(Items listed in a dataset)

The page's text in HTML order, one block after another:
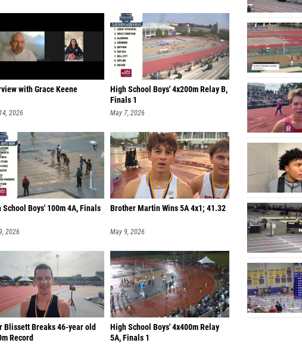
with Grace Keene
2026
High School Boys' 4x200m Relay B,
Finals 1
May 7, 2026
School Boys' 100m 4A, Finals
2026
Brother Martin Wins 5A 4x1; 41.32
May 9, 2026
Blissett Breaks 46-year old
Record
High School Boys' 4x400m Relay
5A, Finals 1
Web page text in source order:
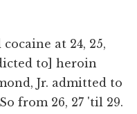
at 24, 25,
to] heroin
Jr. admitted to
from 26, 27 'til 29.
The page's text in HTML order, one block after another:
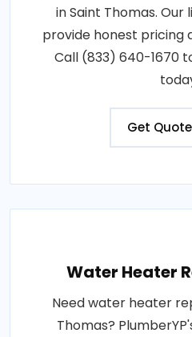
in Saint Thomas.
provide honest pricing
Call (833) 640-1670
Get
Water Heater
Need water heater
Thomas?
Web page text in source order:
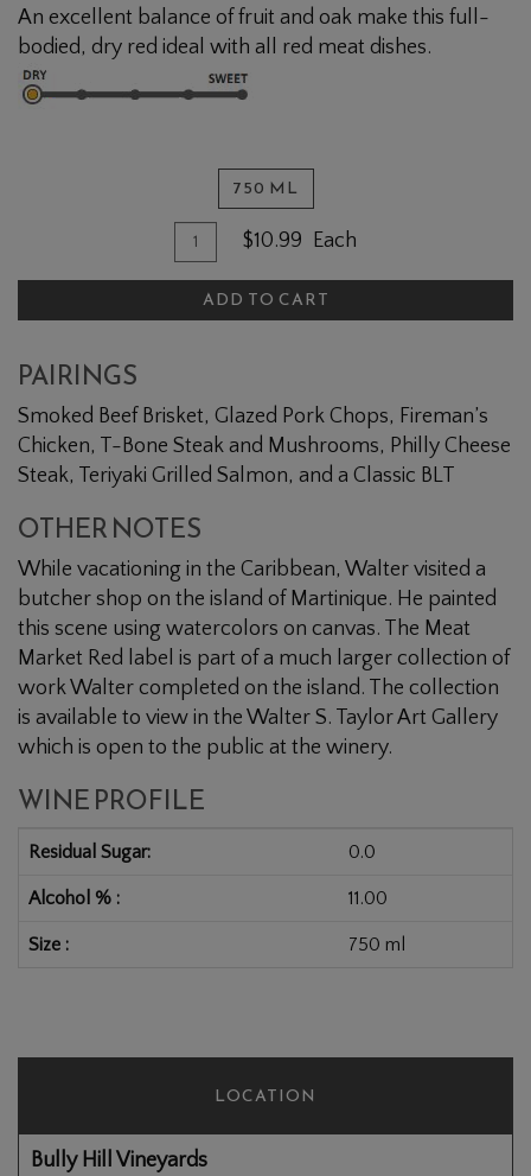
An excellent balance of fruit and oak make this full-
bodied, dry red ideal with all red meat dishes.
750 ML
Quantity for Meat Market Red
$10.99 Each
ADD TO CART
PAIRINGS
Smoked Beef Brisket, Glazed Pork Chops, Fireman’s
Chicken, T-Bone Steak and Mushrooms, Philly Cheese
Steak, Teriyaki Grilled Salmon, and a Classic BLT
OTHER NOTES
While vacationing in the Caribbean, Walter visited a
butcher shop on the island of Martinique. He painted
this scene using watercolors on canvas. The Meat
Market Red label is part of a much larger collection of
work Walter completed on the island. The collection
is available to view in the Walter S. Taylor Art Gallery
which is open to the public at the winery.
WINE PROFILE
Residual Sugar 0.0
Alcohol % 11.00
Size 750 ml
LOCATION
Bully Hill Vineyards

== TASK STATEMENT ==
Only a verbatim transcription of the lines from the one containing "work Walter completed" through the last line of the records counts as the answer.

== SOLUTION TO THIS TASK ==
work Walter completed on the island. The collection
is available to view in the Walter S. Taylor Art Gallery
which is open to the public at the winery.
WINE PROFILE
Residual Sugar 0.0
Alcohol % 11.00
Size 750 ml
LOCATION
Bully Hill Vineyards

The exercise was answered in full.